I live in Tucson, AZ and my brother lives south of Sacramento, CA. I will be crating the chickens and driving 13 hours to get from here to there. My flock will be confined to the pen but the home flock can wander over to that pen. There is no way to keep the home flock from checking out the newbies.
 
If your flock has no known issues and his flock has not known issues and you will not be exposing yourself or your flock to any others in the process I really cant see the upside to a quaruntine. Many if not most would do it, I likely would not. It is of course a possiblity that the shipped flock can come down with something as a result of the shippping stress, but if both flocks are on the same grounds and fed by the same person seems there will be transfer anyway. I think a true quaruntine would need to have two different people feeding them two quite different sites.

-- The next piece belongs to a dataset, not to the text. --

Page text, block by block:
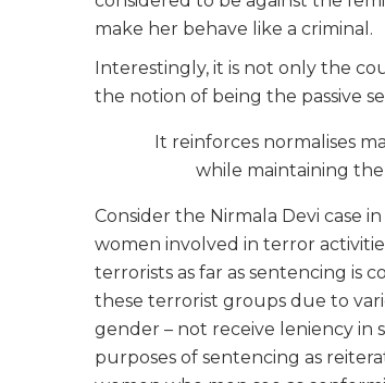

I simply cannot tell you what to do, but know that if it were to me I would integrate them in a way that allows them to get used to each other but in terms of health issues I would not separate for that.

One more time it is just how I would do it. If separating them is one's choice then by all means do that.
 
Thanks. The coop they will be in is an 8x12 building. At present is is separated in two areas. One area is the coop and the other is junk storage. Eventually I plan to remove the wire between the two areas and build roosts and nest boxes. If/when medical quarantine is over I plan to put the new flock on the "junk" side so they can see, smell and hear each other but not be able to reach each other. When they become acclimatized I will remove the wire between the two areas. They will have their own roosts and nest boxes so I hope there won't be too much upheaval.